Un wellness club qui regarde le sportif en entier
Installé à Mr. C Coconut Grove à Miami, BēAtala se définit comme un wellness club associant soins du visage et du corps, thérapies sportives et pratiques de bien-être. La fondatrice Debora Castaneda, ancienne Miss Colombia et mannequin, a construit le concept autour de protocoles personnalisés et d’une lecture globale du mode de vie.

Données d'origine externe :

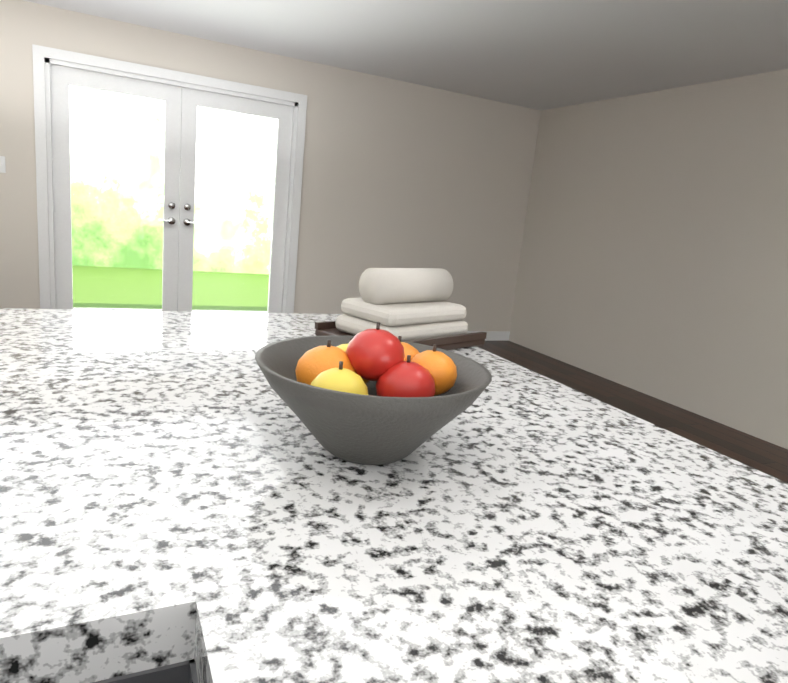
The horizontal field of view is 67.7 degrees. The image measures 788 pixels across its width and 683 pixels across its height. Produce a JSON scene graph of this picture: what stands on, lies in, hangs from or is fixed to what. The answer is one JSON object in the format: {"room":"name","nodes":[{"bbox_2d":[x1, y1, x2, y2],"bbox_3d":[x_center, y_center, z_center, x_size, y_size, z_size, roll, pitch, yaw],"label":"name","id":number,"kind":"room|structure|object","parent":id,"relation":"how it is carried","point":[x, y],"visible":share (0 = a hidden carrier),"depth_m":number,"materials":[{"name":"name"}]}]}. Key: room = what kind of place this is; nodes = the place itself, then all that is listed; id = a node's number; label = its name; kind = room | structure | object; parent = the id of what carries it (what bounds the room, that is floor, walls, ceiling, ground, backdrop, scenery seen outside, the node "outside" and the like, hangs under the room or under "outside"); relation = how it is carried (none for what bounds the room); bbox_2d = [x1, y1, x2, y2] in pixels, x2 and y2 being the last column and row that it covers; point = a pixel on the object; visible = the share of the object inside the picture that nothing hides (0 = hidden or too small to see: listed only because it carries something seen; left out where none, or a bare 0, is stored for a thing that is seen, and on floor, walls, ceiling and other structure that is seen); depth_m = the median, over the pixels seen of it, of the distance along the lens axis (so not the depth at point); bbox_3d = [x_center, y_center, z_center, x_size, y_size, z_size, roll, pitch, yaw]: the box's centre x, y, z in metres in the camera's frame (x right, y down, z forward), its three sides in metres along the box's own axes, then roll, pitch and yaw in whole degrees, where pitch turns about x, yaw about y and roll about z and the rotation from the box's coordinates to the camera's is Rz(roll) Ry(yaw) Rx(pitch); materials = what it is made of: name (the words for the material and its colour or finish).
{"room":"kitchen","nodes":[
{"label":"kitchen","id":0,"kind":"room"},
{"bbox_2d":[0,0,540,330],"bbox_3d":[-1.564,-1.181,4.858,6.720,2.400,0.120,0,14,-26],"label":"wall","id":1,"kind":"structure","parent":0,"point":[398,174],"depth_m":5.34,"materials":[{"name":"paint"}]},
{"bbox_2d":[0,156,5,172],"bbox_3d":[-2.810,-1.256,4.151,0.105,0.114,0.016,0,14,-26],"label":"switch plate","id":2,"kind":"object","parent":1,"relation":"attached to","point":[2,165],"visible":1,"depth_m":4.17,"materials":[{"name":"white plastic"}]},
{"bbox_2d":[32,44,306,312],"bbox_3d":[-1.753,-1.047,4.791,1.980,2.130,0.138,0,14,-26],"label":"french door","id":3,"kind":"structure","parent":1,"relation":"attached to","point":[58,72],"depth_m":4.64,"materials":[{"name":"white metal"}]},
{"bbox_2d":[467,331,509,340],"bbox_3d":[0.163,-0.056,5.925,2.450,0.100,0.015,0,14,-26],"label":"baseboard","id":4,"kind":"structure","parent":1,"relation":"attached to","point":[497,335],"depth_m":6.37,"materials":[{"name":"white wood"}]},
{"bbox_2d":[23,0,787,110],"bbox_3d":[0.027,-1.180,-0.243,8.320,0.080,10.390,0,14,-26],"label":"ceiling","id":5,"kind":"structure","parent":0,"point":[541,55],"depth_m":3.87,"materials":[{"name":"paint"}]},
{"bbox_2d":[477,341,787,482],"bbox_3d":[-0.217,1.221,0.282,8.320,0.060,10.390,0,14,-26],"label":"floor","id":6,"kind":"structure","parent":0,"point":[764,456],"depth_m":4.34,"materials":[{"name":"brown wood"}]},
{"bbox_2d":[32,648,195,682],"bbox_3d":[-0.216,0.742,0.313,0.931,0.860,2.892,0,14,-26],"label":"kitchen island","id":7,"kind":"object","parent":6,"relation":"on","point":[178,666],"depth_m":0.47,"materials":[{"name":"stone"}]},
{"bbox_2d":[0,308,787,682],"bbox_3d":[-0.361,0.091,1.070,1.480,0.055,1.260,0,14,-26],"label":"island countertop","id":8,"kind":"structure","parent":7,"relation":"on","point":[150,465],"depth_m":0.73,"materials":[{"name":"white stone"}]},
{"bbox_2d":[255,322,491,464],"bbox_3d":[-0.029,0.062,0.801,0.316,0.179,0.316,0,14,-26],"label":"fruit bowl","id":9,"kind":"object","parent":8,"relation":"on","point":[377,396],"visible":1,"depth_m":0.74,"materials":[{"name":"ceramic"}]},
{"bbox_2d":[315,268,486,349],"bbox_3d":[0.031,-0.095,1.520,0.260,0.190,0.380,17,17,42],"label":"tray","id":10,"kind":"object","parent":8,"relation":"on","point":[409,305],"visible":0.9,"depth_m":1.45,"materials":[{"name":"white fabric"}]},
{"bbox_2d":[509,69,787,448],"bbox_3d":[3.617,0.023,1.762,0.120,2.400,10.270,0,14,-26],"label":"wall","id":11,"kind":"structure","parent":0,"point":[653,261],"depth_m":4.59,"materials":[{"name":"paint"}]},
{"label":"outside","id":12,"kind":"structure","parent":0,"visible":0},
{"bbox_2d":[72,265,268,310],"bbox_3d":[-1.920,-0.566,7.973,20.000,0.050,5.320,0,14,-26],"label":"lawn","id":13,"kind":"structure","parent":12,"point":[200,289],"depth_m":7.97,"materials":[{"name":"green plant"}]},
{"bbox_2d":[69,85,277,273],"bbox_3d":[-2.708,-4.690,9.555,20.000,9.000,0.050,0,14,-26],"label":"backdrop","id":14,"kind":"structure","parent":12,"point":[91,189],"depth_m":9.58,"materials":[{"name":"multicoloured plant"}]}
]}

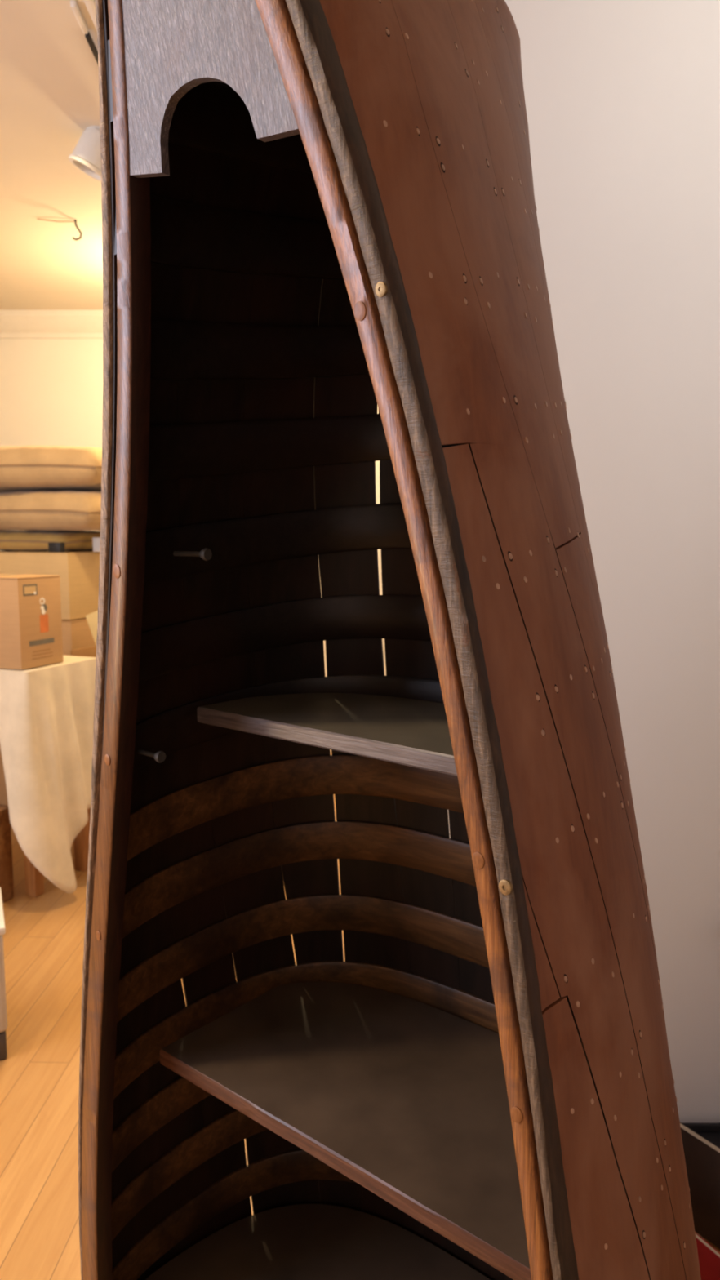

Le padel apparaît naturellement dans cet univers. La chaleur, l’exposition solaire, la transpiration, les déplacements courts et répétés puis la récupération créent des besoins très concrets. BēAtala transforme ces contraintes en conversation éditoriale : préparer la peau, appliquer un SPF, s’hydrater et prolonger la partie par un soin ou une récupération adaptée.
Alejandra Salazar comme preuve culturelle
La marque a reçu Alejandra Salazar dans ses contenus pour parler de la peau des athlètes et documenter ses protocoles. Le choix est précis : Salazar n’est pas seulement une championne connue, mais une joueuse dont la longévité rend crédible une discussion sur l’entretien du corps, la récupération et la répétition des saisons.
D’autres contenus BēAtala mettent en scène le sac de padel idéal avec la raquette, le tumbler et la protection solaire. Ce détail est important. La beauté n’est pas ajoutée après coup à une photographie de joueuse ; elle entre dans les objets et les rituels réels de la pratique.
De la beauté à la culture du care
Le padel a longtemps été raconté par la performance ou la convivialité. BēAtala ajoute un troisième territoire : le care. Ses formats « Padel Paradise » associent sport, récupération, nutrition et soins, faisant du club un espace où l’on peut jouer mais aussi ralentir et se remettre en état.
Pour Make Padel Iconic, c’est une évolution culturelle forte. À mesure que le public pratique davantage, les marques pertinentes ne seront pas seulement celles qui habillent le joueur ou fabriquent sa raquette. Elles seront aussi celles qui comprennent ce qui arrive à sa peau, à son énergie et à son corps avant et après la partie.
BēAtala ne vend pas le padel comme une dépense d’énergie, mais comme le premier geste d’un protocole complet : jouer, protéger, récupérer.